# Flats for kids



## martinizer (May 2, 2011)

I, er I mean Santa is getting my 8 year old an Orbea MX 24 trail for Xmas. It comes with standard plastic flat pedals but i’m thinking my daughter would be better off with some real flat pedals with metal pins. Does anyone have any recommendation on smaller, kid-sized flats? 

Thanks


----------



## svinyard (Aug 14, 2017)

I did some digging just this last week on this. Wellgo KC001 are a good option that is like 30$. AEST also makes a dope kid sized pedal but they are closer to 100$.


----------



## Gangly1 (Jul 5, 2016)

You can get the Aest "butterfly" pedals for $40 on eBay. They have metal pins, but they are not quite as sharp as a lot of the other pins. My four year old has been using them for a while with no issues. Definitely are some cheaper options out there, though. There was a pretty big thread on this a while ago that you might be able to find.


----------



## SactoGeoff (Aug 11, 2017)

Here are some other ideas. Can't go wrong with the lightweight AEST or the KC001.
Grom Patrol | Mega Pedals for Mini Feet


----------



## thesmokingman (Jan 17, 2009)

I like to use composite flats for kids, less damage to the calf and shins. I usually go with DMR V6, they're relatively light at 330g and cheap at 20 bucks. Those with some propers shoes and there is plenty of grip.


----------



## svinyard (Aug 14, 2017)

SactoGeoff said:


> Here are some other ideas. Can't go wrong with the lightweight AEST or the KC001.
> Grom Patrol | Mega Pedals for Mini Feet


Wow those Chromag Radars sound pretty sweet! Sounds like they are really durable too and have a bunch of pin customization. Good article there.


----------



## oren_hershco (Mar 11, 2006)

thesmokingman said:


> I like to use composite flats for kids, less damage to the calf and shins.


+1

Metal-pinned pedals hurt a lot. Let them choose it when they're 14. For kids, the simple plastic pedals work best.


----------



## Steve-XtC (Feb 7, 2016)

Gangly1 said:


> You can get the Aest "butterfly" pedals for $40 on eBay. They have metal pins, but they are not quite as sharp as a lot of the other pins. My four year old has been using them for a while with no issues. Definitely are some cheaper options out there, though. There was a pretty big thread on this a while ago that you might be able to find.

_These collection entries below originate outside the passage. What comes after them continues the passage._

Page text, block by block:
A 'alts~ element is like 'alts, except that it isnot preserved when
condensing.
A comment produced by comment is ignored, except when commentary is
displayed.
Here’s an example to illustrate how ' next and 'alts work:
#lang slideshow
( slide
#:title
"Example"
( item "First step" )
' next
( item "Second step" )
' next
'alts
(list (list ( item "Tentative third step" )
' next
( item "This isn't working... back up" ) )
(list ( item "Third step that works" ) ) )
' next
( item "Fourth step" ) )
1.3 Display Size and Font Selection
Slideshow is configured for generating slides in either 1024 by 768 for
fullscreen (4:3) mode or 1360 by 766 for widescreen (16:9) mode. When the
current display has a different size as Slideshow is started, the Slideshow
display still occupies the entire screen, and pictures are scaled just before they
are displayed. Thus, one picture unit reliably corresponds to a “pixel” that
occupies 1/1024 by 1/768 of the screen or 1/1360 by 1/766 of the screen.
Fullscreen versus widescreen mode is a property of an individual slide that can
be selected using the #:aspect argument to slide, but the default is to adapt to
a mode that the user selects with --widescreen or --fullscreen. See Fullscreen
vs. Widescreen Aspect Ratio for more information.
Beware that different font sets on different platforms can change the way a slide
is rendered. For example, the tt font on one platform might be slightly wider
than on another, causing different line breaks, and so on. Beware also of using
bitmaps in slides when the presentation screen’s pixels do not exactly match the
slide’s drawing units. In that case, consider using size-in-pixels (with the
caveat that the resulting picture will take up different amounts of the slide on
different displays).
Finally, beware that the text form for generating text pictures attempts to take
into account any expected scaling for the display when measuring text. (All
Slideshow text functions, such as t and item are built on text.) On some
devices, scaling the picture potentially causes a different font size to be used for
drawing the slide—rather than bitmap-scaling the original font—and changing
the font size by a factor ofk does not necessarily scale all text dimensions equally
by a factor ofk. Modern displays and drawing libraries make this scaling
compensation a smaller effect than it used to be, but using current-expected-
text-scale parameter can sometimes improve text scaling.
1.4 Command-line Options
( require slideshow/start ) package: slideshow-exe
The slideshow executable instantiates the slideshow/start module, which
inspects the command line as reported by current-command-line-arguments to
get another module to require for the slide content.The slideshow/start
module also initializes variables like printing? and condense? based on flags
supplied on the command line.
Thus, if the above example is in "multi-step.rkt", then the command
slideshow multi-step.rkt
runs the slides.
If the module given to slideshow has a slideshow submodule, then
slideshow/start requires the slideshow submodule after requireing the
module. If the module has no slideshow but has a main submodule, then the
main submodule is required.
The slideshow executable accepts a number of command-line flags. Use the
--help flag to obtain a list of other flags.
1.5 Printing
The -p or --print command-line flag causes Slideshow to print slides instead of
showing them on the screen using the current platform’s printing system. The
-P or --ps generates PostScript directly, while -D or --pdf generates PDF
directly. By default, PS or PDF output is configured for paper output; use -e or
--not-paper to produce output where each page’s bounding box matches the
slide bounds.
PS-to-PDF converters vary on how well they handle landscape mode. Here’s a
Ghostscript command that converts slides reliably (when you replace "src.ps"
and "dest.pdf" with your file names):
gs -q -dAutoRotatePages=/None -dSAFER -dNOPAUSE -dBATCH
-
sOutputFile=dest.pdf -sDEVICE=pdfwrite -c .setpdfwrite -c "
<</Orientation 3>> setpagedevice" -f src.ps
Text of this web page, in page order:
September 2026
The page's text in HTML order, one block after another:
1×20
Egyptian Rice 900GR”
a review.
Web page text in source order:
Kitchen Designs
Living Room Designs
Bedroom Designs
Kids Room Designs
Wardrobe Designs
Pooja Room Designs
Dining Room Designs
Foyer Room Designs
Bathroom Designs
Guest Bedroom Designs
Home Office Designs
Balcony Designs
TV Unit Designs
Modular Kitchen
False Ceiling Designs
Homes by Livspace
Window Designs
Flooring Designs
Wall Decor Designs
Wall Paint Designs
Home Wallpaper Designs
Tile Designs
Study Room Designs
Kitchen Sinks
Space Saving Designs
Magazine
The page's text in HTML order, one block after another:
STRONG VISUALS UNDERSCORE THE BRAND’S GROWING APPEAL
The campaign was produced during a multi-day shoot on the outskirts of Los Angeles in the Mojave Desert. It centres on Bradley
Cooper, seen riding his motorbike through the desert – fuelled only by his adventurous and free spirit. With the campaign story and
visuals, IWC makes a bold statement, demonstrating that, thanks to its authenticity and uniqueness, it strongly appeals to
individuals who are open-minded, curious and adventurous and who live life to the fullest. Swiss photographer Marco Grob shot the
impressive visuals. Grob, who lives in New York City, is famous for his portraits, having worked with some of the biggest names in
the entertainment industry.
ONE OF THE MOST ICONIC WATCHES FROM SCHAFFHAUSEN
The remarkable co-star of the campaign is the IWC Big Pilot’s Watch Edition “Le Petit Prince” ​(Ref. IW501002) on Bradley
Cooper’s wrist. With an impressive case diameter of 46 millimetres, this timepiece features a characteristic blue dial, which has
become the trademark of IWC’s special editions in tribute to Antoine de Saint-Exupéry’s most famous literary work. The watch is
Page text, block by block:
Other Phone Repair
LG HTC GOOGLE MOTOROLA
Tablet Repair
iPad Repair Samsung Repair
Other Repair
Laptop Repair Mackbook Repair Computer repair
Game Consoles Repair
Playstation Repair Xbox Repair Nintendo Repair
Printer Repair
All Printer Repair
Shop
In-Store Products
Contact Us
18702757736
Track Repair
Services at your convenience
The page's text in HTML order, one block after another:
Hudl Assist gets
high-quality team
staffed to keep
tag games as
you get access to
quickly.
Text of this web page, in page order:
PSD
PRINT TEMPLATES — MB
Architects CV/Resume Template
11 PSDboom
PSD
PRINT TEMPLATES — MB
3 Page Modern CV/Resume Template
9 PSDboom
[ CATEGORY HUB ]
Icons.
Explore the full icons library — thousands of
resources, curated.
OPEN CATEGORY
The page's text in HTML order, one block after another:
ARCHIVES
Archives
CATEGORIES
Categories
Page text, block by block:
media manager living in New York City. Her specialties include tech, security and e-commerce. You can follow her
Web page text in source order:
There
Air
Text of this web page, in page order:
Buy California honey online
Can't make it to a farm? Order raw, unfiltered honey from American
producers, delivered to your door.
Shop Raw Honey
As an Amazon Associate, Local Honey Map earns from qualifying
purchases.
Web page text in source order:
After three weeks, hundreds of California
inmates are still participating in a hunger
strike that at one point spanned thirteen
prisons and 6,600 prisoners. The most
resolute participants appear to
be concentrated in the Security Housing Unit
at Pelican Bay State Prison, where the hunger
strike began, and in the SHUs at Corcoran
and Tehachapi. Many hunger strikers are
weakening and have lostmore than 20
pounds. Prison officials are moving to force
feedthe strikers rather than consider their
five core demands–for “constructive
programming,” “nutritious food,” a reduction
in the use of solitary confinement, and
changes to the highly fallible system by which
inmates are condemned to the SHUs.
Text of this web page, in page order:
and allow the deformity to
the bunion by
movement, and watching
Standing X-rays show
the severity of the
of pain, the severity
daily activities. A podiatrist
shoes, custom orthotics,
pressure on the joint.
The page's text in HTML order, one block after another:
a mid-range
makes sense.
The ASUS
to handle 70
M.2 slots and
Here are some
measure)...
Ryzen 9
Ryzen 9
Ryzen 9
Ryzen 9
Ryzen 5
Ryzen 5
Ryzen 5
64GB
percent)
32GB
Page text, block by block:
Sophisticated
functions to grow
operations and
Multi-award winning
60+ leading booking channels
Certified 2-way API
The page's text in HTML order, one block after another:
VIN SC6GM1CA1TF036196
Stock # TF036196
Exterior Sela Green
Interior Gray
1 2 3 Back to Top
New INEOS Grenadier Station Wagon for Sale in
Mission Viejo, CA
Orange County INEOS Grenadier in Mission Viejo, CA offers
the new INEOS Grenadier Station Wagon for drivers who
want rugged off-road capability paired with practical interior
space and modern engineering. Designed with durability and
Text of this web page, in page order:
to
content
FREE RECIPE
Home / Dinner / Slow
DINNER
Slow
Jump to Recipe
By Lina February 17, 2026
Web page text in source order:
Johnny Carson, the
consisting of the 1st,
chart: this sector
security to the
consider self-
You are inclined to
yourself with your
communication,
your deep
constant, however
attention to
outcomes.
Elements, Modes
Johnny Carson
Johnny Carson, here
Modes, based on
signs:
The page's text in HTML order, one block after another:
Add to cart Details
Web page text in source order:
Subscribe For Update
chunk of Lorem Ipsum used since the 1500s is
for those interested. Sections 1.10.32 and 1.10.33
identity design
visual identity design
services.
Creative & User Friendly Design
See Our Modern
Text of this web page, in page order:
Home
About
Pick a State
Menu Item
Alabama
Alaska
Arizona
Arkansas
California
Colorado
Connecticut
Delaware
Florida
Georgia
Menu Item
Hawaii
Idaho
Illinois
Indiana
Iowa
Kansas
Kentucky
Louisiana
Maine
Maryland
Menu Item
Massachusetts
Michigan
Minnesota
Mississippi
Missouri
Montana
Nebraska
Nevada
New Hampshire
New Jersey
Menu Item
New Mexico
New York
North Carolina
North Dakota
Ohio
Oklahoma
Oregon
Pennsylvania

These are fantastic value for Ti pedals... quite honestly I spent a day picking them up and each time was WOW.(you know what the scale says but ) ... the pins are aluminium and do wear but I actually rounded them off with a file first when my 6yr old started using them...

These are great for up to say a UK 2 (US 3) or perhaps a size bigger (so bigger end of kids shoes)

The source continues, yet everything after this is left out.